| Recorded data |
—————

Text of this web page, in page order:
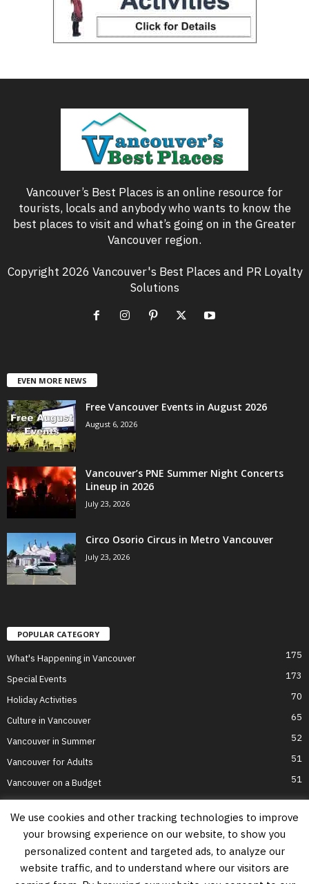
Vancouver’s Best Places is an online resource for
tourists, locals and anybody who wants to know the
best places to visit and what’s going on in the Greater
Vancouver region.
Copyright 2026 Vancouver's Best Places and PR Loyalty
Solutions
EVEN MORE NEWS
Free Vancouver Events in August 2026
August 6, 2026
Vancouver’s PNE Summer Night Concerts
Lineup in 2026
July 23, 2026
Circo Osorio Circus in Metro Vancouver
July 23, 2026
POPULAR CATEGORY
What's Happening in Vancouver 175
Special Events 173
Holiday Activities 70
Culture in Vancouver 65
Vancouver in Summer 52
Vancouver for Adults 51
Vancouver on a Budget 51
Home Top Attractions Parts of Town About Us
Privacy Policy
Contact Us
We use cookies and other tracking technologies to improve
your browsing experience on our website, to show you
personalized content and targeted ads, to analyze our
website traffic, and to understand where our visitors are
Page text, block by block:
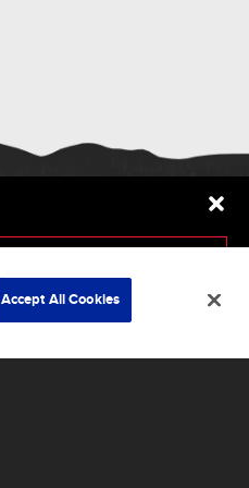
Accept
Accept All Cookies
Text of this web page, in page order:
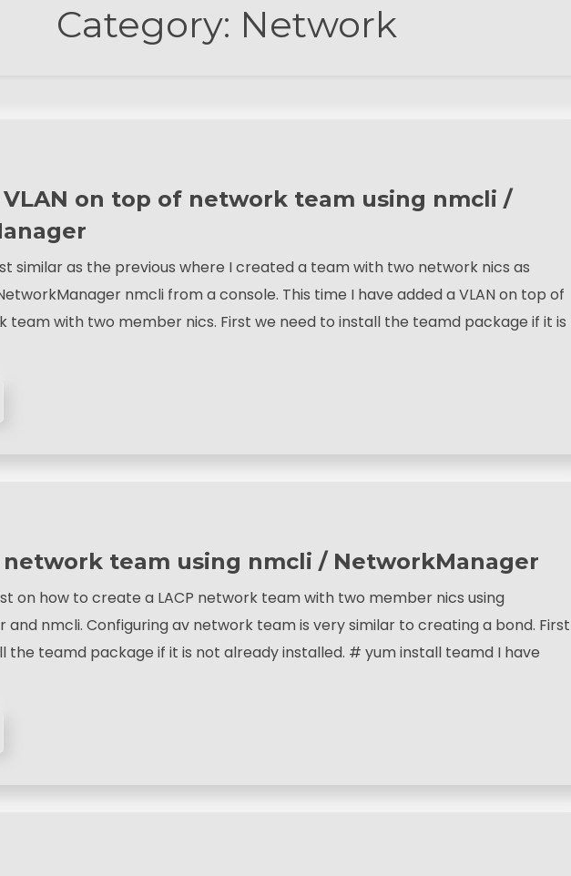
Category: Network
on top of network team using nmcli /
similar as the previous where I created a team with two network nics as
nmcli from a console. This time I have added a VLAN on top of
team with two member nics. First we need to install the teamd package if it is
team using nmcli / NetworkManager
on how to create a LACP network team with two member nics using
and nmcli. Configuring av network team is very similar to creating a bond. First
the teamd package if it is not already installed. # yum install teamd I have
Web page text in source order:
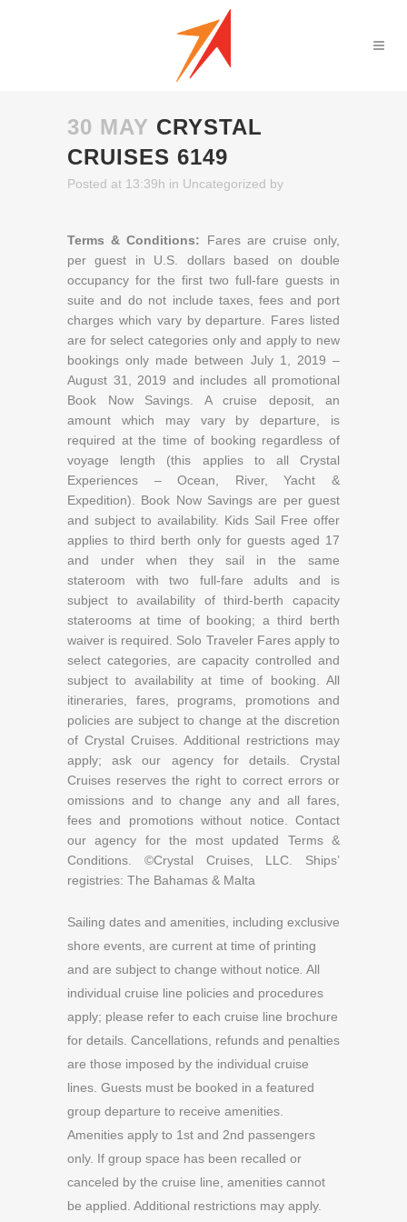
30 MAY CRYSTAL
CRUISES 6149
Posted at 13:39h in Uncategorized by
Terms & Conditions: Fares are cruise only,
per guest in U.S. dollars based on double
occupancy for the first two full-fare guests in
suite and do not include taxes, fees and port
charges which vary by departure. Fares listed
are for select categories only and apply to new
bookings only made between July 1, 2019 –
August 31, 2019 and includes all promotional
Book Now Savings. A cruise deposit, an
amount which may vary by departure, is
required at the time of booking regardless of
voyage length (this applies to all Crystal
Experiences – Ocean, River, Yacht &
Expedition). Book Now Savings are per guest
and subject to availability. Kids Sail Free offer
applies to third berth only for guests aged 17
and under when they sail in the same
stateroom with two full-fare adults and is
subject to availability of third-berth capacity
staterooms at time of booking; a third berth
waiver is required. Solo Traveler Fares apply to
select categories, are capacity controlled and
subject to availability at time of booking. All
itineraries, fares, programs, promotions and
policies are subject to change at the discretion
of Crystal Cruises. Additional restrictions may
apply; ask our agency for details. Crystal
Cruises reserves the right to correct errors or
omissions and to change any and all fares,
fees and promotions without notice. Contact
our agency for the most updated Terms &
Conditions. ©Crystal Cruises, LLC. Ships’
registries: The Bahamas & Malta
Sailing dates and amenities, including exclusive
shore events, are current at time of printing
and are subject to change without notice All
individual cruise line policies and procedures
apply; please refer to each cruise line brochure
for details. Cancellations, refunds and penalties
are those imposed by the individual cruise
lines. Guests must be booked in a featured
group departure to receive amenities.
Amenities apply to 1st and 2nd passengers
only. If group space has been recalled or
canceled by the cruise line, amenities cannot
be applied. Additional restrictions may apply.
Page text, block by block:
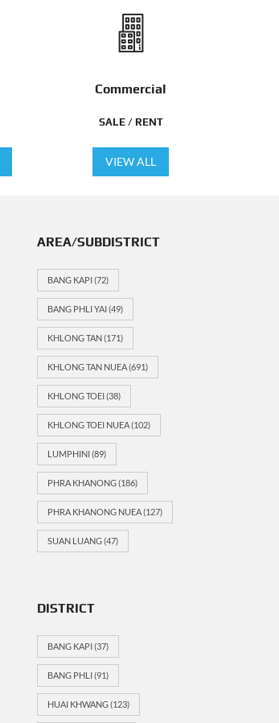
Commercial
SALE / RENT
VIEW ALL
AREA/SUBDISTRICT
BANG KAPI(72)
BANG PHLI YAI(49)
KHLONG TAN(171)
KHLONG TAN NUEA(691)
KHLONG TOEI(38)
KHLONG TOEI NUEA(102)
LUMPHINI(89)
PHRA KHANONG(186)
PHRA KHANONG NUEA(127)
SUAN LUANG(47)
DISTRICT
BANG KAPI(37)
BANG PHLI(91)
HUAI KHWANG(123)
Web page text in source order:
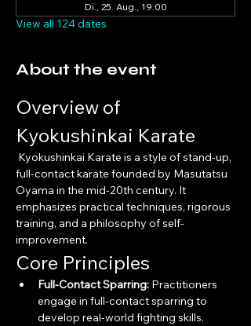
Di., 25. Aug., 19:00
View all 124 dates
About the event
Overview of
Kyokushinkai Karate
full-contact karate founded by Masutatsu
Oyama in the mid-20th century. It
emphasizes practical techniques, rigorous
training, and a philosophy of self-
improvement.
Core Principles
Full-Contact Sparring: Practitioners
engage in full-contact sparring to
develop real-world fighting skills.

—————

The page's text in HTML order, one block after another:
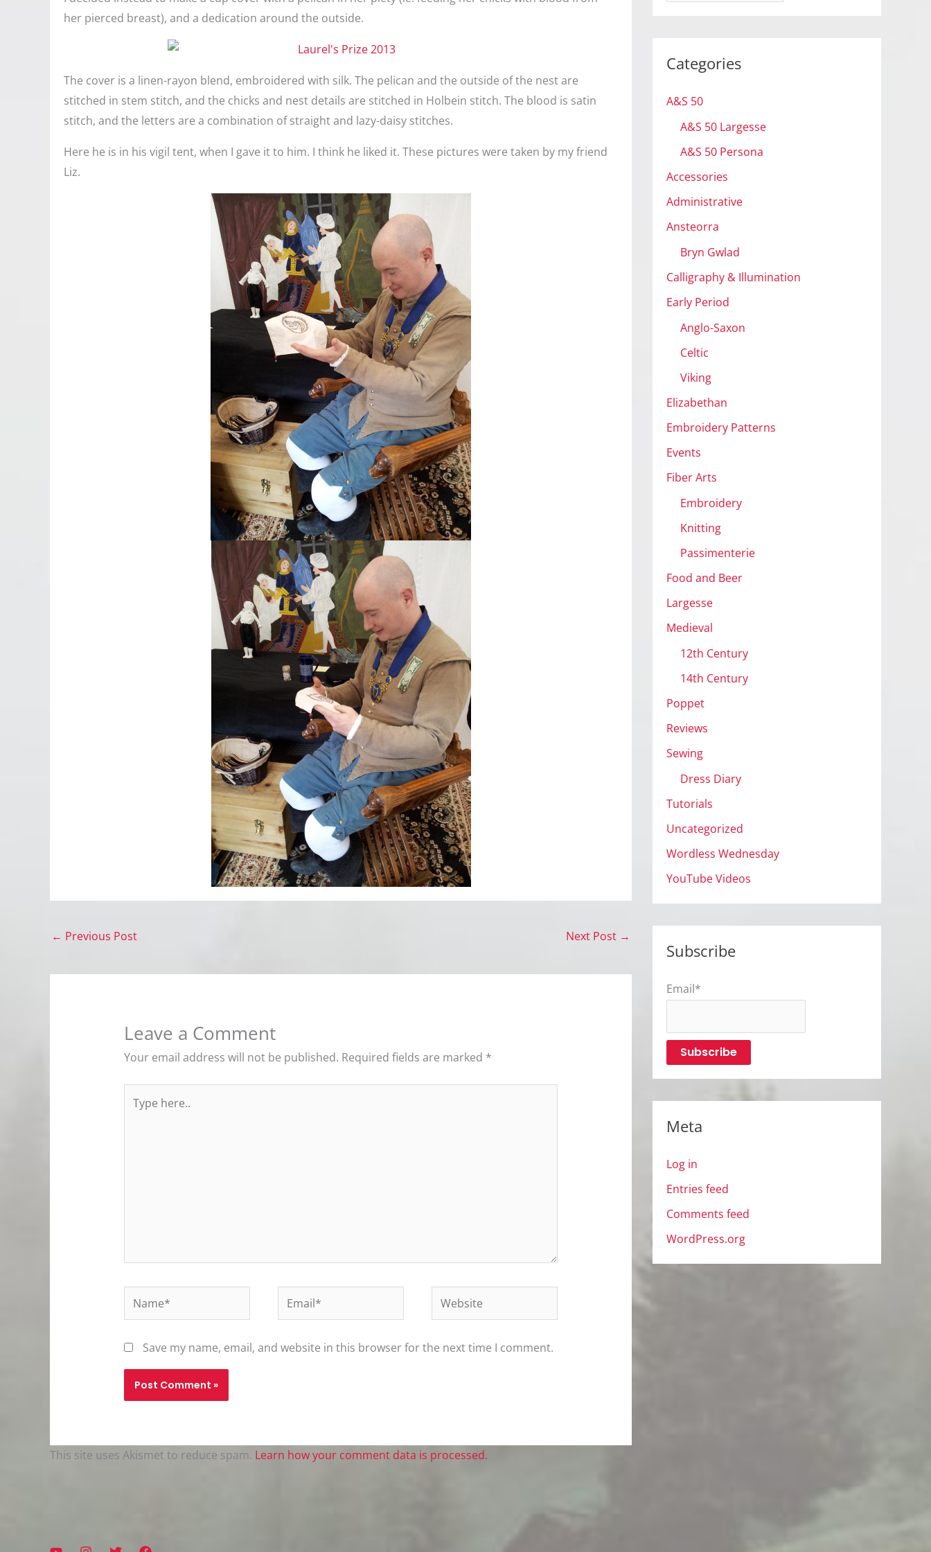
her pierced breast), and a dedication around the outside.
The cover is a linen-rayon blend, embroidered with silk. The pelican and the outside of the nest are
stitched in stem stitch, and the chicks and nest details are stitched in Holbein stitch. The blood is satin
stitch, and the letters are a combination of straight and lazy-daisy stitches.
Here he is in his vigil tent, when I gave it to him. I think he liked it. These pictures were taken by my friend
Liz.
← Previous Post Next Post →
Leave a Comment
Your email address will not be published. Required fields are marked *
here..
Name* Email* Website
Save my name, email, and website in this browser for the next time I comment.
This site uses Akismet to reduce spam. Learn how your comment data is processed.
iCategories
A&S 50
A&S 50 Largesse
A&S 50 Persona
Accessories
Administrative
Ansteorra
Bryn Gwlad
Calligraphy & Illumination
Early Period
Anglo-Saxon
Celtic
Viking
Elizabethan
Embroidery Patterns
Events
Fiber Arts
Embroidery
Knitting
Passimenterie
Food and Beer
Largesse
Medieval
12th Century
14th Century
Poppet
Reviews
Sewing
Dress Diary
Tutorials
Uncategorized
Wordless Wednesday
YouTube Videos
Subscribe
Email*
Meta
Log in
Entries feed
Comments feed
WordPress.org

—————

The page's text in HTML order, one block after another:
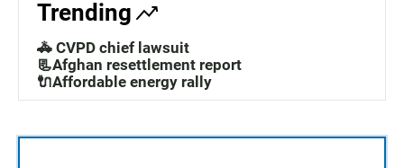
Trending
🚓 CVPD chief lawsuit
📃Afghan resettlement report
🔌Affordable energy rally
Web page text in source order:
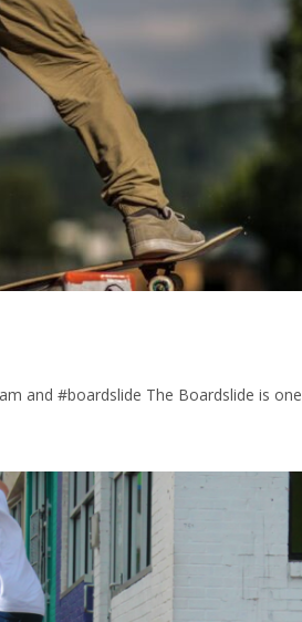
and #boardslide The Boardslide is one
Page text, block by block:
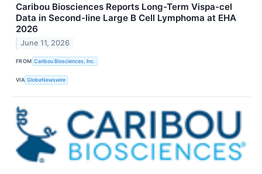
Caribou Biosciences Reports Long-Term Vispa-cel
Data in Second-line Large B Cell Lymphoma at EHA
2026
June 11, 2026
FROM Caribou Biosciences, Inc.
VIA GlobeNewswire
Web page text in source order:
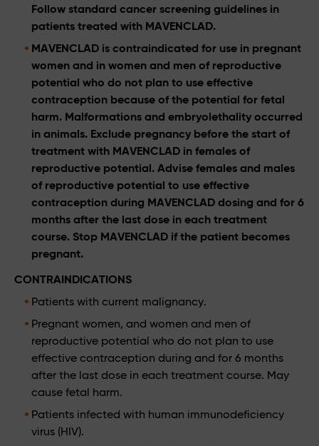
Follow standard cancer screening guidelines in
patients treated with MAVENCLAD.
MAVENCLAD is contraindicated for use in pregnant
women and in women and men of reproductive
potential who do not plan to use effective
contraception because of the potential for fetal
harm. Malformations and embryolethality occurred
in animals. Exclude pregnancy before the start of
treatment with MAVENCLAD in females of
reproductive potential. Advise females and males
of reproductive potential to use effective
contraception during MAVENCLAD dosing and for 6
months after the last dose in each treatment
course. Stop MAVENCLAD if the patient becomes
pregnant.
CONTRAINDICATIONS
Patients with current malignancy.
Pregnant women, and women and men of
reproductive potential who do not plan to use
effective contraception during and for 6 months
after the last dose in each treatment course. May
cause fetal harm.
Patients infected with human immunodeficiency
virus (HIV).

—————

| BRIEF |
Using the data above, repeat exactly the lines that begin at the line with "stitch, and the letters" and end at the line with "Comments feed", both ends included.

| COMPLETED TASK |
stitch, and the letters are a combination of straight and lazy-daisy stitches.
Here he is in his vigil tent, when I gave it to him. I think he liked it. These pictures were taken by my friend
Liz.
← Previous Post Next Post →
Leave a Comment
Your email address will not be published. Required fields are marked *
here..
Name* Email* Website
Save my name, email, and website in this browser for the next time I comment.
This site uses Akismet to reduce spam. Learn how your comment data is processed.
iCategories
A&S 50
A&S 50 Largesse
A&S 50 Persona
Accessories
Administrative
Ansteorra
Bryn Gwlad
Calligraphy & Illumination
Early Period
Anglo-Saxon
Celtic
Viking
Elizabethan
Embroidery Patterns
Events
Fiber Arts
Embroidery
Knitting
Passimenterie
Food and Beer
Largesse
Medieval
12th Century
14th Century
Poppet
Reviews
Sewing
Dress Diary
Tutorials
Uncategorized
Wordless Wednesday
YouTube Videos
Subscribe
Email*
Meta
Log in
Entries feed
Comments feed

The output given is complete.